Using the alternative formula (xi) for sample variance:
$\text{s}^2 = \frac{n\sum x_i^2 - (\sum x_i)^2}{n(n-1)}$
$\text{s}^2 = \frac{6(161) - (29)^2}{6(6-1)}$
$\text{s}^2 = \frac{966 - 841}{6(5)} = \frac{125}{30}$
$\text{s}^2 = \frac{\cancel{125}^{25}}{\cancel{30}_{6}} = \frac{25}{6}$
[Sample Variance]
The variance is $\frac{25}{6}$. The standard deviation is $\text{s} = \sqrt{\frac{25}{6}} = \frac{5}{\sqrt{6}} \approx 2.041$.
Summary of Results:
- Range = 6
- Sample Variance ($s^2$) = $\frac{25}{6}$ or approximately 4.17
- Sample Standard Deviation ($s$) = $\frac{5}{\sqrt{6}}$ or approximately 2.04
Skewness and Kurtosis
In addition to describing the central tendency and dispersion of a dataset, it is also important to understand the shape of its distribution. Measures of central tendency (like mean, median, mode) tell us where the center lies, and measures of dispersion (like variance, standard deviation) tell us about the spread. However, these measures alone do not reveal whether the distribution is symmetric or asymmetric, or how peaked or flat it is. Skewness and Kurtosis are statistical measures that provide insight into these characteristics of a distribution's shape.
Skewness
Skewness is a measure of the asymmetry in a probability distribution. It indicates the degree to which the distribution is tilted or skewed towards one side relative to its mean. A symmetric distribution has a skewness of zero, while a skewed distribution will have either positive or negative skewness.
Understanding Skewness and its Effect on Measures of Central Tendency:
Symmetric Distribution: In a perfectly symmetric distribution, the data is distributed evenly around the center. The shape on the left side of the central point is a mirror image of the shape on the right side.
For a symmetric distribution, the mean, median, and mode are all equal:
Mean = Median = Mode
The skewness value for a symmetric distribution is 0. A classic example is the Normal Distribution (bell curve).

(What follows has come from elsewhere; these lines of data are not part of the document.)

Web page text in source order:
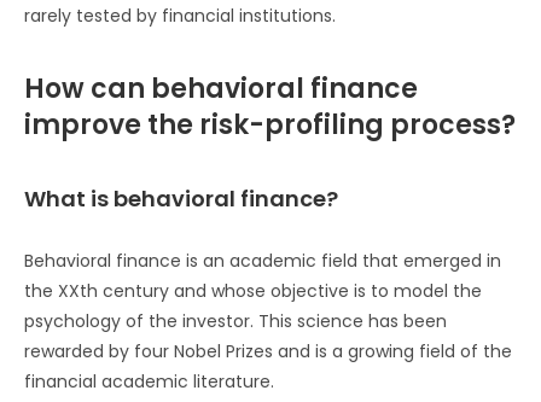
rarely tested by financial institutions.
How can behavioral finance
improve the risk-profiling process?
What is behavioral finance?
Behavioral finance is an academic field that emerged in
the XXth century and whose objective is to model the
psychology of the investor. This science has been
rewarded by four Nobel Prizes and is a growing field of the
financial academic literature.
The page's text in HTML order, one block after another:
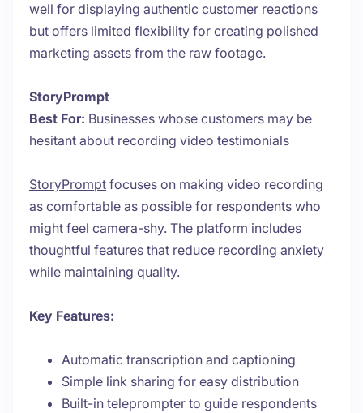
well for displaying authentic customer reactions
but offers limited flexibility for creating polished
marketing assets from the raw footage.
StoryPrompt
Best For: Businesses whose customers may be
hesitant about recording video testimonials
StoryPrompt focuses on making video recording
as comfortable as possible for respondents who
might feel camera-shy. The platform includes
thoughtful features that reduce recording anxiety
while maintaining quality.
Key Features:
Automatic transcription and captioning
Simple link sharing for easy distribution
Built-in teleprompter to guide respondents

Positive Skewness (Right Skew): A distribution is said to be positively skewed if the tail on the right side of the distribution is longer or extends further than the tail on the left side. This indicates that there are some unusually large values (outliers) that pull the mean towards the right.

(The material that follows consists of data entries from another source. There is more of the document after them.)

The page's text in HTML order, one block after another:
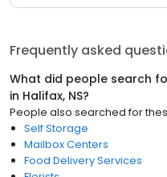
Frequently asked
What did people search
in Halifax, NS?
People also searched for
Self Storage
Mailbox Centers
Food Delivery Services
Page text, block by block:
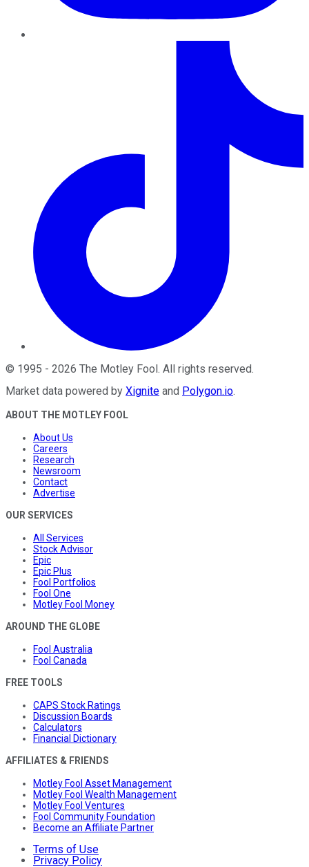
© 1995 - 2026 The Motley Fool. All rights reserved.
Market data powered by Xignite and Polygon.io.
ABOUT THE MOTLEY FOOL
About Us
Careers
Research
Newsroom
Contact
Advertise
OUR SERVICES
All Services
Stock Advisor
Epic
Epic Plus
Fool Portfolios
Fool One
Motley Fool Money
AROUND THE GLOBE
Fool Australia
Fool Canada
FREE TOOLS
CAPS Stock Ratings
Discussion Boards
Calculators
Financial Dictionary
AFFILIATES & FRIENDS
Motley Fool Asset Management
Motley Fool Wealth Management
Motley Fool Ventures
Fool Community Foundation
Become an Affiliate Partner
Terms of Use
Privacy Policy
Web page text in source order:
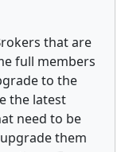
that are
full members
to the
the latest
need to be
them

In a positively skewed distribution, the relationship between the measures of central tendency is typically:
Mean > Median > Mode
The peak of the distribution (mode) is to the left, followed by the median, and the mean is the largest because it is affected by the high values in the right tail.
Negative Skewness (Left Skew): A distribution is said to be negatively skewed if the tail on the left side of the distribution is longer or extends further than the tail on the right side. This indicates that there are some unusually small values that pull the mean towards the left.
In a negatively skewed distribution, the relationship between the measures of central tendency is typically:
Mean < Median < Mode
The peak of the distribution (mode) is to the right, followed by the median, and the mean is the smallest because it is affected by the low values in the left tail.
Visual Representation of Skewness:
Measures of Skewness:
Various coefficients have been developed to quantify the degree of skewness. These measures provide a numerical value indicating both the direction and magnitude of asymmetry.
1. Pearson's First Coefficient of Skewness (Based on Mode):
This coefficient is calculated using the difference between the mean and the mode, divided by the standard deviation.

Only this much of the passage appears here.